Collected data entries:
──────────
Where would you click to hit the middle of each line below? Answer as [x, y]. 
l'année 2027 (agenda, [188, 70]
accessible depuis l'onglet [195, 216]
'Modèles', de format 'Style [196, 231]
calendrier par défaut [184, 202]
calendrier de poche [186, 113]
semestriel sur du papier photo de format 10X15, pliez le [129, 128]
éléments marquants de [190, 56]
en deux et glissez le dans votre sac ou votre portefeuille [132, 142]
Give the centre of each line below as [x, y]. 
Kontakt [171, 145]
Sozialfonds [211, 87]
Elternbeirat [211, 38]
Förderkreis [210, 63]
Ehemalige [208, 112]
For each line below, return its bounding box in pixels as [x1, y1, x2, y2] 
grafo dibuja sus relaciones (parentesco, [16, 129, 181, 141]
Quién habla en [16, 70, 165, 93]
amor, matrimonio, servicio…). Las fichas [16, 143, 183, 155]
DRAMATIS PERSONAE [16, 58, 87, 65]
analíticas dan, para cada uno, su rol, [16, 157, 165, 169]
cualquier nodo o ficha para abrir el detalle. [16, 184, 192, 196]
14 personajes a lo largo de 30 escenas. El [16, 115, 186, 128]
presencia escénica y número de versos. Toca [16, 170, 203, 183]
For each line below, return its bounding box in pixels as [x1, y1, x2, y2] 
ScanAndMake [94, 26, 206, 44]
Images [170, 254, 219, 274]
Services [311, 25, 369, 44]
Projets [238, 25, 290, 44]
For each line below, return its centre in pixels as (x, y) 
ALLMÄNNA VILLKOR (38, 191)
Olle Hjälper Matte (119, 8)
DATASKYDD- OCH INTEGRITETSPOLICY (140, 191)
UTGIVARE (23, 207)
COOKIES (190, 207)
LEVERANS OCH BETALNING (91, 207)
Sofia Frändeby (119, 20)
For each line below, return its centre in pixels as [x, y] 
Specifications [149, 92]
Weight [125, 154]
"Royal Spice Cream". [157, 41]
──────────
• Task directions
Copy out every line of the data where the word "calendrier" occurs.

• Written reply
calendrier par défaut [184, 202]
calendrier de poche [186, 113]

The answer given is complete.